This prince of the box office had come to Ahriman the younger rather than to any other therapist because of the doctor’s Hollywood pedigree. Ahriman the elder, Josh, had been dead of petits-fours poisoning when this lad had still been failing math, history, and assorted other courses in junior high school, so the two had never worked together. But the actor reasoned that if the great director had won two Oscars, then the son of the great director must be the best psychiatrist in the world. “Except, maybe, for Freud,” he had told the doctor, “but he’s way over there in Europe somewhere, and I can’t be flying back and forth all the time for sessions.”

After Robert Downey Jr. was finally sent to prison for a long stay, this hunk of marketable meat had worried that he, too, might be caught by “fascist drug-enforcement agents.” While he was loath to change his lifestyle to please the forces of repression, he was even less enthusiastic about sharing a prison cell with a homicidal maniac who had a seventeen-inch neck and no gender preferences.

Although Ahriman regularly turned away patients with serious drug problems, he had taken on this one. The actor moved in elite social circles, where he could make rare mischief with a singularly high entertainment value for the doctor. Indeed, already, utilizing the actor, an extraordinary game was being prepared for play, one that would have profound national and international consequences.

“I have some important instructions for you,” Ahriman said.

Someone rapped urgently on the door to the suite.

Martie was trying to get Skeet into a bathrobe, but he was resisting.

“Honey,” she said, “it’s chilly tonight. You can’t go outside in just these thin pajamas.”

“This robe sucks,” Skeet protested. “They provided it here. It’s not mine, Martie. It’s all nubbly with fuzz balls, and I hate the stripes.”

In his prime, before drugs wasted him, the kid had drawn women the way the scent of raw beef brought Valet running. In those days, he’d been a good dresser, the male bird in full plumage.
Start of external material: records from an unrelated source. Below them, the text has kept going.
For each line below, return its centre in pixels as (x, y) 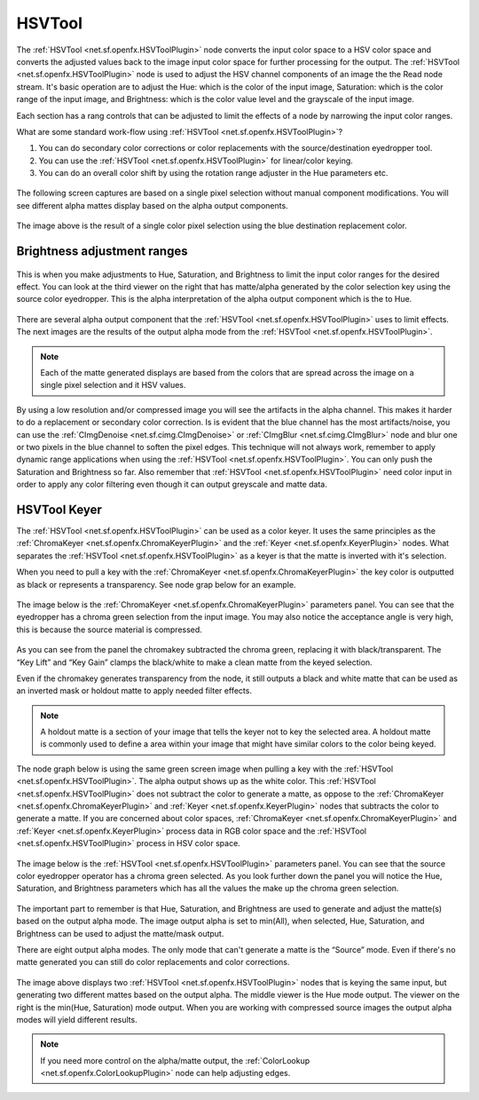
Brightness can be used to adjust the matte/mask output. (120, 933)
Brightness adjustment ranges (102, 252)
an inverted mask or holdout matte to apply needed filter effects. (134, 691)
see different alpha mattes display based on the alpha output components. (152, 205)
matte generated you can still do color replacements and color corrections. (153, 962)
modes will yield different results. (77, 1019)
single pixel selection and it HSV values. (113, 385)
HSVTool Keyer (59, 509)

Even now, in his ruin, Skeet’s sartorial good taste occasionally resurfaced, although Martie didn’t understand why it had to surface now.

Snapping shut the packed suitcase, Dusty said, “Let’s go.”

Improvising frantically, Martie tore the blanket off Skeet’s bed and draped it over his shoulders. “How’s this?”

“Sort of American Indian,” he said, pulling the blanket around himself. “I like it.”

She took Skeet by the arm and hustled him toward the door, where Dusty was waiting.

“Wait!” Skeet said, halting, turning. “The lottery tickets.” “What lottery tickets?”

“In the nightstand,” Dusty said. “Tucked in the Bible.”

“We can’t leave without them,” Skeet insisted.

In response to the rapping on the door, the doctor called out impatiently, “I am not to be disturbed here.”

A hesitation, and then more rapping.

To the actor, Ahriman said quietly, “Go into the bedroom, lie down on the bed, and wait for me.”

As though the direction he had just received was from a lover promising all the delights of the flesh, the actor rose from the sofa and glided out of the room. Each liquid step, each roll of the hips was sufficiently seductive to fill theater seats all over the world.

The rapping sounded a third time. “Dr. Ahriman? Dr. Ahriman?”

As he moved toward the door, the doctor decided that if this interruption was courtesy of Nurse Woosten, he would apply himself more diligently to the problem of what to do with her tongue.

Martie took the pair of lottery tickets out of the Bible and tried to give them to Skeet.

Clutching the blanket-cloak with his left hand, he waved away the tickets with his right. “No, no! If I touch them, they won’t be worth anything, all the luck will go out of them.”

As she thrust the tickets into one of her pockets, she heard someone farther down the hall calling for Dr. Ahriman.

When Ahriman opened the door to 246, he was even more dismayed to see Jasmine Hernandez than he would have been to see Nurse Wosten with pink tongue rampant.

Jasmine was an excellent RN, but she was too much like a few especially annoying girls the doctor had encountered in his boyhood and early adolescence, a breed of females that he referred to as The Knowers. They were the ones who mocked him with their eyes, with sly little looks and smug smiles that he caught in his peripheral vision as he turned away from them. The Knowers seemed to see through him, to understand him in ways he didn’t wish to be understood. Worse, he had the curious feeling that they knew something hilarious about him, as well, something he himself didn’t know, that he was a figure of fun to them due to qualities in himself he couldn’t recognize.